31 Dec 12
31 Dec 12 11:24 am
I don't know whether or not the case above is abstract or real, but in Australia and most other places, it is illegal to engage in conduct likely to confuse people in terms of the traders, even without a registered trademark. When trademarks are brought into the equation, it is best to steer clear, especially if it is the words alone that are registered and without a logo.
Ownership of trademarked words for a given industry type gives the trader a monopoly on them and woe betide anyone who uses those words to promote a rival business!
So for example, we own the trademark "snake man" for all things reptile in several jurisdictions including Australia and the USA. Now if someone registered a web domain "snakeman" and traded for the same sort of thing.
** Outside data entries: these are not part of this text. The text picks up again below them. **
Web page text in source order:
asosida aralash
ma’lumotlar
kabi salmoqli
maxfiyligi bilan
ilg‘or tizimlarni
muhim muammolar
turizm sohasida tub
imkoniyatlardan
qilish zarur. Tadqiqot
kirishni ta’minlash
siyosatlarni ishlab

We'd be hitting them up for infringement and closing them down.
Now in our case we also have the registered trademark "snakeman", but it isn't really neccessary to protect our turf.
Ditto if someone took a domain "snakemen" to flog the same sort of stuff.
There is a stack of legal precedents of bootleggers getting stung hard for ripping off trademarks by doing SEO to jump them in search. We list some on a website.
We have successfully actioned several bootleggers for this very act and are in the process of dealing with two bootleggers this week of one of our registered trademarks (two trademarks for the same words), who have used black hat SEO to usurp us in search by both posting backlinks for themselves using the registered trademark words in metatags, anchor text and the like and simultaneously "link boming" our site to knock it off the top of Google. The cost to us (and gain to them) is measurable in the tens of thousands of dollars!